- Required work: The answer must be every line from the entries below that contains "area".

Entries taken from a collection:

------------------------------------------------------------------------

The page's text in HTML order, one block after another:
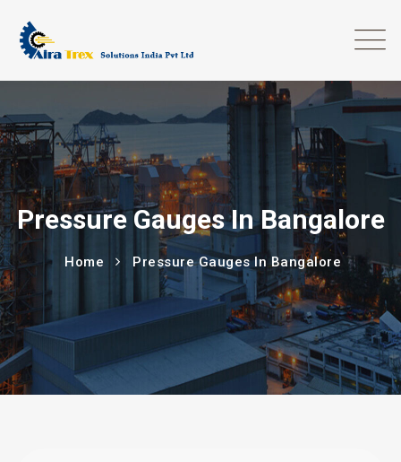
Pressure Gauges In Bangalore
Home Pressure Gauges In Bangalore
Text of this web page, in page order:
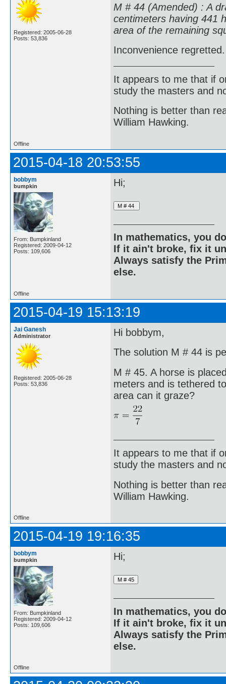
Registered: 2005-06-28
Posts: 53,836
M # 44 (Amended) : A
centimeters having 441
area of the remaining
Inconvenience regretted.
It appears to me that if
study the masters and
Nothing is better than
William Hawking.
Offline
2015-04-18 20:53:55
bobbym
bumpkin
From: Bumpkinland
Registered: 2009-04-12
Posts: 109,606
Hi;
In mathematics, you
If it ain't broke, fix it
Always satisfy the
else.
Offline
2015-04-19 15:13:19
Jai Ganesh
Administrator
Registered: 2005-06-28
Posts: 53,836
Hi bobbym,
The solution M # 44 is
M # 45. A horse is
meters and is tethered
area can it graze?
It appears to me that if
study the masters and
Nothing is better than
William Hawking.
Offline
2015-04-19 19:16:35
bobbym
bumpkin
From: Bumpkinland
Registered: 2009-04-12
Posts: 109,606
Hi;
In mathematics, you
If it ain't broke, fix it
Always satisfy the
else.
Offline

------------------------------------------------------------------------

- Response box:
area of the remaining
area can it graze?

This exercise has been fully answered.